Sanborn’s Hilts collects another writing award
Notebook
Sanborn outdoor writer Bill Hilts Sr. has scored a three-peat for lifetime achievement awards from major outdoors writers groups.
Last fall, Bill Sr. accepted the Association of Great Lakes Outdoor Writers’ (AGLOW) Golden Glow Award for his many years of service. During the Outdoor Writers Association of America’s conference at Grand Rapids, Mich. in June, he was named recipient of the J. Hammond Brown Award, the highest achievement for years of service granted to OWAA officermembers,
On Oct. 3, during the New York State Outdoor Writers Association awards banquet at Lake Placid, Hilts received the M. Paul Keesler Outdoor Citizens Award for more than 40 years of work with writers association projects, programs, and managing functions.
Hilts and the late
Hans Paller founded NYSOWA with a series of statewide meetings in 1967. He has been an active member of OWAA since 1961. His son, Bill Hilts Jr., assisted in the awards presentations at Lake Placid.

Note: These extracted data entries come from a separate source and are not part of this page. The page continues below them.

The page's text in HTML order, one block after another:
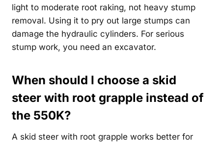
light to moderate root raking, not heavy stump
removal. Using it to pry out large stumps can
damage the hydraulic cylinders. For serious
stump work, you need an excavator.
When should I choose a skid
steer with root grapple instead of
the 550K?
A skid steer with root grapple works better for

In 2002 Hilts Sr. had an Archery Trades Association award named in his honor and this past spring he harvested his personal best wild turkey. “I’m running out of achievements, but at least the ATA award wasn’t a ‘memorial’,” he quipped while recounting his many and latest honors.
Open burning closed
A new regulation on open burning begins in New York State on Wednesday. The New York State Environmental Board approved an initiative to reduce pollutants and wildfire risks on Sept. 1.
“While bygone generations burned their garbage decades ago, garbage didn’t contain plastics, foils, batteries, paper bleached with chlorine, and other materials used today,” said DEC Commissioner Alexander “Pete” Grannis. Open burning sites have been the leading cause of wildfires in the state between 1986 and 2006.
Exceptions are made for outdoors cooking, burning organic, agricultural waste, lighting fueled smudge pots, ceremonial burnings, and prescribed burns according to state regulations.
For a detailed listing of restrictions and exceptions, go to dec. ny.gov/chemical/ 58519.html.
Envelope required for site list
An outdoors column last week cited Elmer Berghorn as the coordinator and contact person for a Safari Club International pheasant stocking program offering 41 approved sites where hunters can obtain permission to hunt SCI-stocked pheasants.
Berghorn reminds applicants that they must include a self-addressed business-sized envelope to receive the list of 41 addresses and phone numbers of property owners cooperating in the program. “I need their return address and these lists won’t fit into those smaller [greeting-card-sized] envelopes,” he noted. To receive a free list, write: SCI, c/o Elmer, 10024 Boston Rd., Eden, NY 14057-9720.
Don’t do as I do
State Senator R. C. Soles (D-NC), longtime anti-gun advocate, shot one of two intruders who entered his home in Tabor City, N. C. in late August. Soles, 74, has not been charged in the shooting; the county attorney’s office is still investigating the shooting, which resulted in non-life-threatening injuries to the intruder.
A Richmond Times-Dispatch report of Soles’ legislative record cites his career-long stance to deny ordinary citizens the right to use firearms for self-defense.